In October 1887 Portal was ordered to attempt a reconciliation between the Emperor of Ethiopia and the Italian government. Success in such a mission was almost impossible, but he made every effort. He returned on 31 December, without effecting his purpose, but with a considerably enhanced reputation. He was made CB, and in My Mission to Abyssinia (1888) he gave an account of the expedition.

Returning to his duties at the Cairo agency, Portal was chargé d'affaires in the autumn of 1888. From 30 April to 14 November 1889 he acted as Consul-General at Zanzibar, and in 1891 he was appointed there as Consul-General for British East Africa.

==Mission to Uganda==
In 1892 Portal was appointed British Special Commissioner to East Africa. He was directed to visit Uganda and to report to the British Government on the desirability of setting up a British Protectorate to replace the Imperial British East Africa Company. The British East Africa Company, which was the administrator of British East Africa (including the territory of Uganda), was becoming increasingly ineffective in its venture as a commercial company with colonial administrative rights - amidst conflicts between rival factions, including the Kabaka (King) of Buganda, French Catholic, and British Protestant missionaries.

Portal established a settlement between the French and British Missionaries in Uganda, and on 1 April 1893, Portal hauled down the flag of the British East Africa Company at Mengo (the Kabaka's residence) and hoisted the Union Jack.

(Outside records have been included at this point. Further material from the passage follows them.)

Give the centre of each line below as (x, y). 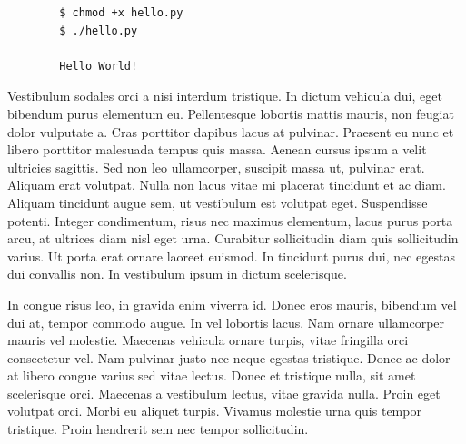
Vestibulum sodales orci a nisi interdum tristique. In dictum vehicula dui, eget (225, 96)
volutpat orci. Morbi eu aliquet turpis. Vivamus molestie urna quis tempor (214, 411)
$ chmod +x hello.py (121, 13)
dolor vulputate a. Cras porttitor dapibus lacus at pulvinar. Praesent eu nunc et (231, 131)
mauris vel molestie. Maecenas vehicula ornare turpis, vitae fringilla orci (208, 340)
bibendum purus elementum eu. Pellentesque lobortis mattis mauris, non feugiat (231, 113)
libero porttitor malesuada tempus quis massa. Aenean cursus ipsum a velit (217, 149)
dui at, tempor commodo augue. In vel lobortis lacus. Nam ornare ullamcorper (226, 322)
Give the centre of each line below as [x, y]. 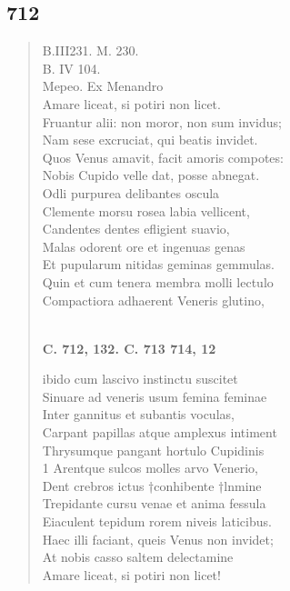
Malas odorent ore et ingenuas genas [144, 246]
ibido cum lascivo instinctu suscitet [140, 379]
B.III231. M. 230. [90, 50]
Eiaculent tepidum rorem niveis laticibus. [157, 521]
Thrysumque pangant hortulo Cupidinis [153, 450]
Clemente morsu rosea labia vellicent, [146, 210]
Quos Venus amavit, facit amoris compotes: [163, 157]
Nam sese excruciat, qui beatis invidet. [150, 140]
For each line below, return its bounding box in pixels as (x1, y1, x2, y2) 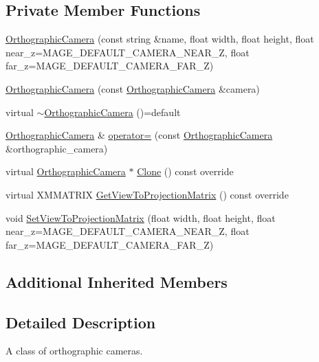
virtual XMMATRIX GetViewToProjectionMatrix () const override (5, 187, 289, 201)
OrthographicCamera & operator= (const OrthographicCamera (5, 128, 273, 142)
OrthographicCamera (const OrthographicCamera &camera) (5, 81, 260, 95)
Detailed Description (5, 311, 156, 332)
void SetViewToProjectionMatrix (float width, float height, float (5, 210, 276, 225)
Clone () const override (137, 164, 234, 179)
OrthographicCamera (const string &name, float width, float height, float (5, 32, 314, 46)
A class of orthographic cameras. (5, 343, 143, 358)
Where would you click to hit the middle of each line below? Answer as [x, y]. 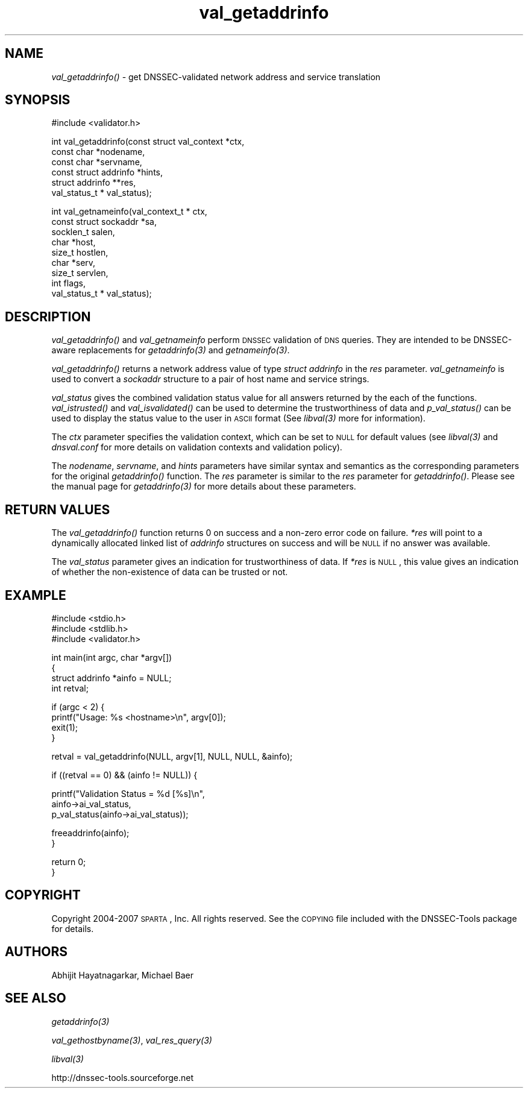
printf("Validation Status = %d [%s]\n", [128, 793]
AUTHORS [36, 952]
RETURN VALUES [58, 509]
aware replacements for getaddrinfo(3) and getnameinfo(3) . [171, 350]
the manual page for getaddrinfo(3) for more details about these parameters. [204, 487]
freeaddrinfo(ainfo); [90, 833]
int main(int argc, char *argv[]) [112, 657]
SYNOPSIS [38, 100]
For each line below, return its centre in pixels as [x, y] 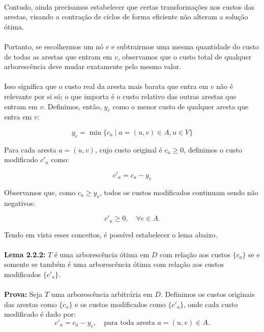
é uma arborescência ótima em [102, 254]
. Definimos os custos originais [208, 294]
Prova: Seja [23, 294]
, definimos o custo [213, 149]
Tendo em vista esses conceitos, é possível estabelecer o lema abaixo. [111, 234]
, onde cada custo [211, 304]
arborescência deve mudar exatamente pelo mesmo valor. [93, 66]
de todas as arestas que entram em [58, 56]
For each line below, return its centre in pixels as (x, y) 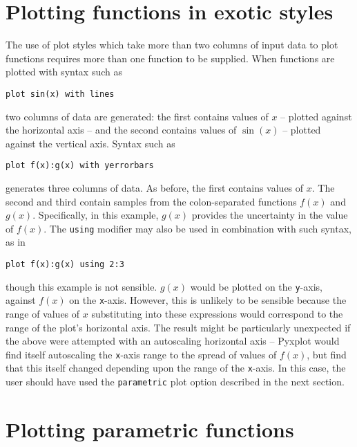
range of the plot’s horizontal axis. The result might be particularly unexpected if (178, 327)
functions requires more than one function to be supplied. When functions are (170, 58)
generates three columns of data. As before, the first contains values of (155, 188)
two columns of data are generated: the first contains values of (137, 116)
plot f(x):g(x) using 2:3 (65, 265)
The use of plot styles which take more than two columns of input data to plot (172, 45)
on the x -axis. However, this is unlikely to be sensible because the (208, 300)
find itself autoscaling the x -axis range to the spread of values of (141, 354)
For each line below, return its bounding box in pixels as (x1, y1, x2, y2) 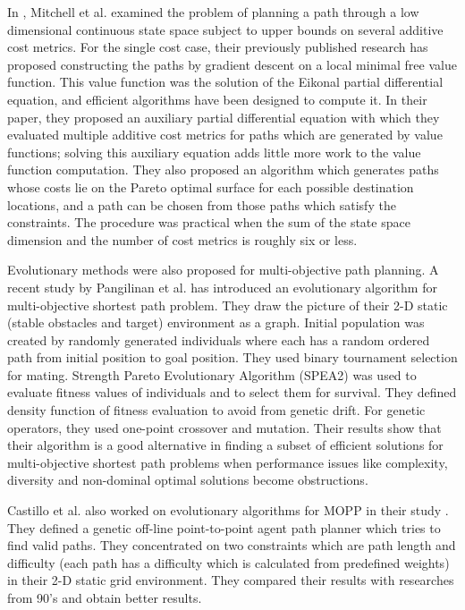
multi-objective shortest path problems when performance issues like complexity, (7, 453, 448, 471)
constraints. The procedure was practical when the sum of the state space (7, 213, 410, 232)
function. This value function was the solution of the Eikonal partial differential (7, 72, 444, 91)
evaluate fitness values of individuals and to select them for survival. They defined (7, 383, 457, 402)
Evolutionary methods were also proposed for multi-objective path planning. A (7, 260, 439, 279)
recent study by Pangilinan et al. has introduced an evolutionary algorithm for (7, 277, 437, 296)
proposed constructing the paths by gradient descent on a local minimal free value (7, 55, 457, 73)
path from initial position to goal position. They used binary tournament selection (7, 348, 458, 367)
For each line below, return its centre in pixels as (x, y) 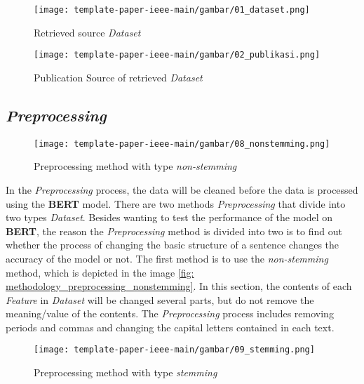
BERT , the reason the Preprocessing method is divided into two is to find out (174, 231)
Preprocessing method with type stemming (126, 372)
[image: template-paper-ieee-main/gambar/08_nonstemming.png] (182, 144)
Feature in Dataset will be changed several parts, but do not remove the (160, 299)
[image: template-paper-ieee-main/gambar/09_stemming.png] (174, 350)
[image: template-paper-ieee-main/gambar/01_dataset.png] (172, 10)
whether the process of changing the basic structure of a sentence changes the (173, 245)
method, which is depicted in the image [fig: (100, 272)
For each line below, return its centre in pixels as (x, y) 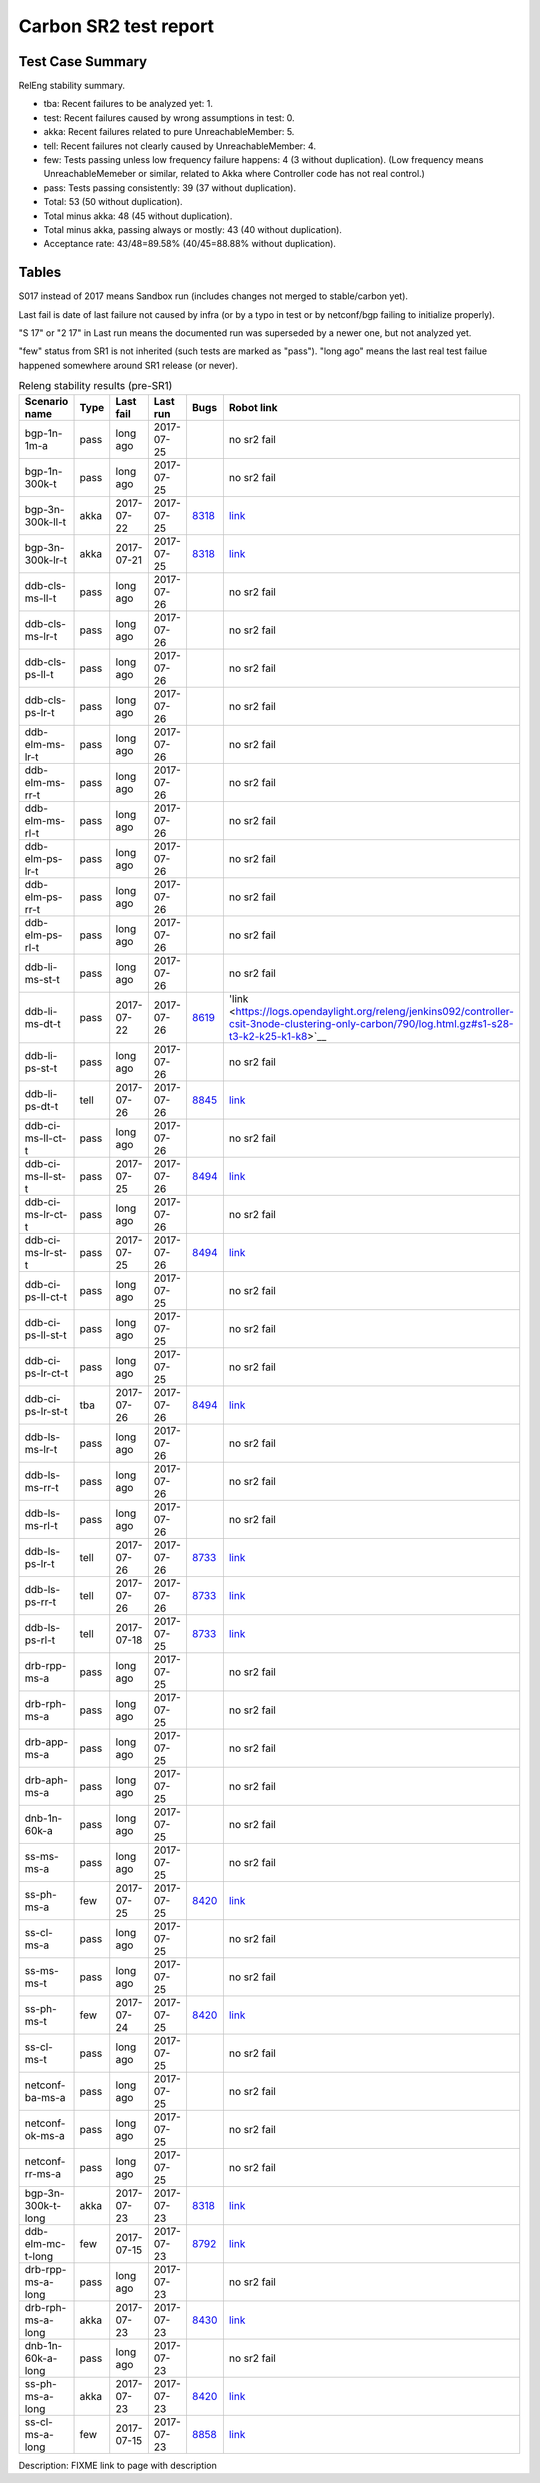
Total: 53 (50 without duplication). (113, 202)
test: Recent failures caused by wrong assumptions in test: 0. (169, 117)
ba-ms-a (45, 2097)
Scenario (46, 401)
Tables (40, 272)
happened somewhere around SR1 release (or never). (128, 365)
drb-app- (46, 1742)
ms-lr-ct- (46, 1214)
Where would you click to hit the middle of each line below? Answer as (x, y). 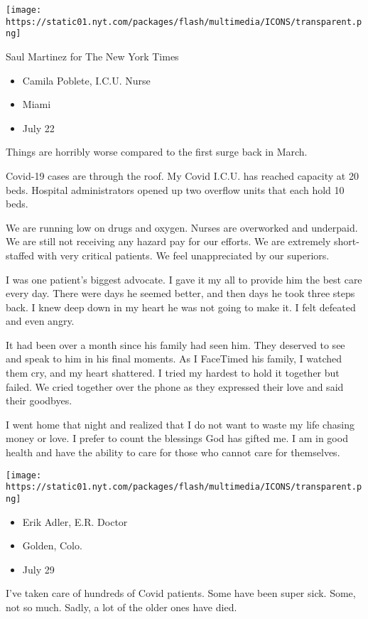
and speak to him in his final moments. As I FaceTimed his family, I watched (174, 359)
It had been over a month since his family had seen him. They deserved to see (175, 344)
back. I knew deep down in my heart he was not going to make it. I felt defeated (181, 307)
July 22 (38, 128)
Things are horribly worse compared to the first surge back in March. (157, 152)
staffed (20, 255)
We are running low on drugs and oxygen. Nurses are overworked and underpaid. (182, 227)
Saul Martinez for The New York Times (92, 56)
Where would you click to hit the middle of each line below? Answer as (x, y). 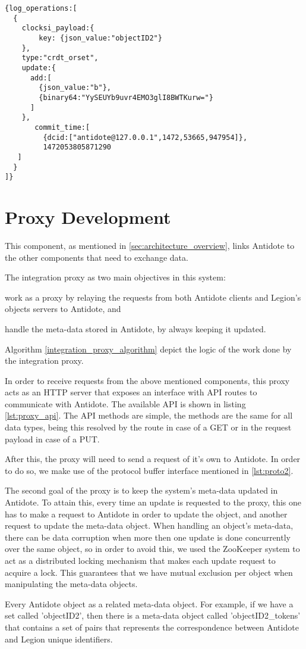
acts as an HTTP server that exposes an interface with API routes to (131, 392)
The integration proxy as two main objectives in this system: (115, 277)
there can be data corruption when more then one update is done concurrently (148, 537)
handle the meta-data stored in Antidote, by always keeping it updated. (135, 328)
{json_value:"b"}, (75, 88)
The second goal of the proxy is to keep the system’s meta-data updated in (141, 490)
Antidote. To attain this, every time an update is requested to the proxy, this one (153, 502)
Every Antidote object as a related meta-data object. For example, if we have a (149, 603)
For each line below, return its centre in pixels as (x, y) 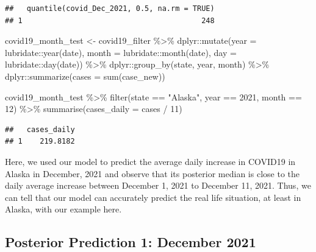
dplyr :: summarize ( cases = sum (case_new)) (85, 76)
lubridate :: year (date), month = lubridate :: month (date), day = (121, 52)
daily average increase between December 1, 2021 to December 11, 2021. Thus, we (158, 185)
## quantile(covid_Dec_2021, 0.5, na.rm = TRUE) (110, 9)
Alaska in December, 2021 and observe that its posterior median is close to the (152, 173)
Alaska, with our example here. (63, 209)
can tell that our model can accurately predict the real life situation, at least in (153, 197)
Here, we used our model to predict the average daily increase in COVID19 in (150, 161)
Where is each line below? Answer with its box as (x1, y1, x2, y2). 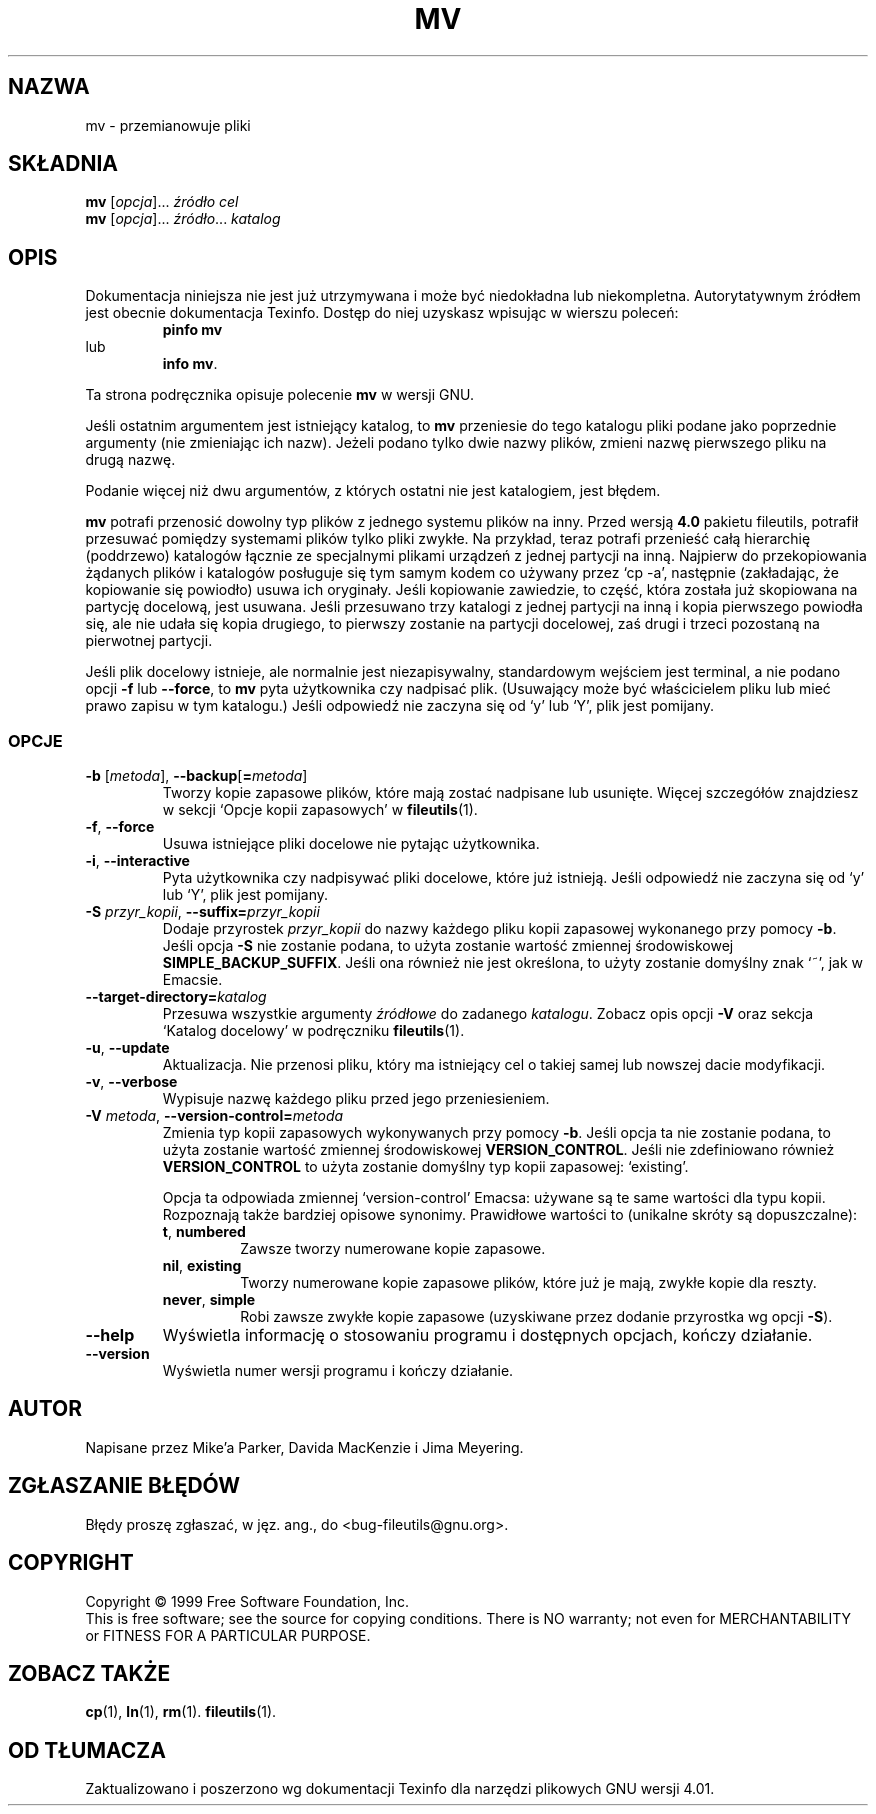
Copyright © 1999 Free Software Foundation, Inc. (85, 1592, 410, 1610)
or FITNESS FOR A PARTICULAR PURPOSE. (85, 1626, 371, 1644)
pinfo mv (162, 321, 223, 339)
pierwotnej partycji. (85, 632, 213, 650)
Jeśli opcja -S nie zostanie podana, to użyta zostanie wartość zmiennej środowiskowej (162, 937, 734, 955)
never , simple (162, 1291, 256, 1309)
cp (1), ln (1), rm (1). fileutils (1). (85, 1703, 277, 1721)
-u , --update (85, 1039, 170, 1057)
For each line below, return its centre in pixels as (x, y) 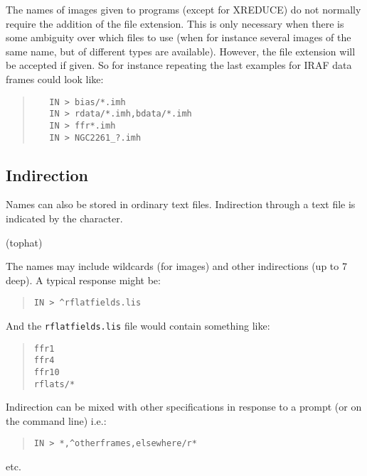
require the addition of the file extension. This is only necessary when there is (175, 23)
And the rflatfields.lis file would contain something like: (138, 326)
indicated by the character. (64, 218)
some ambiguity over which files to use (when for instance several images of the (179, 37)
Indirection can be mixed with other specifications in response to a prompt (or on (184, 407)
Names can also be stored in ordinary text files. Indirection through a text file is (181, 204)
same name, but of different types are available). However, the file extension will (181, 51)
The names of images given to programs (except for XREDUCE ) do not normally (183, 9)
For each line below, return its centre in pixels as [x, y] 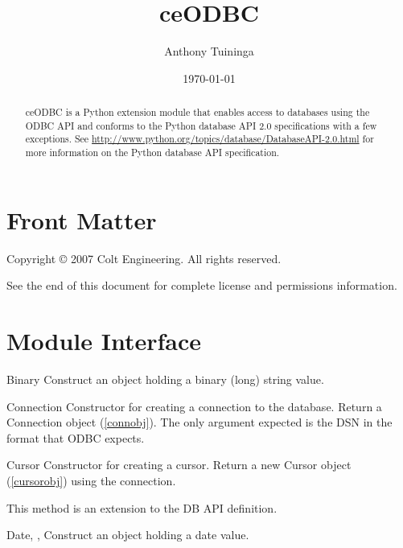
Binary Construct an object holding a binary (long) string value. [165, 379]
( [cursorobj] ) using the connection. [91, 480]
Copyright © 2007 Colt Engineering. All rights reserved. [144, 258]
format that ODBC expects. [76, 437]
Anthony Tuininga [209, 51]
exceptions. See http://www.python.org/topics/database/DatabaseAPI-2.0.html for [199, 139]
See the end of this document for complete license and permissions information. [202, 285]
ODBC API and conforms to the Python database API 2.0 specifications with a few [201, 125]
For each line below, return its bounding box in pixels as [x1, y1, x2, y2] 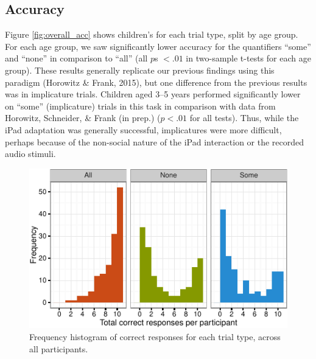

On 29 May 1893, he signed a treaty with Mwanga II, the Kabaka.

Portal returned to Britain and recommended the declaration of Uganda as a protectorate. He died from typhoid fever in London on 25 January 1894, at the age of 36. On 18 June 1894, Uganda was declared a British Protectorate. In this case, it is therefore important to note that General Portal never declared Uganda as a British protectorate. The declaration was made by Lord Rosebery five months after Portal's death.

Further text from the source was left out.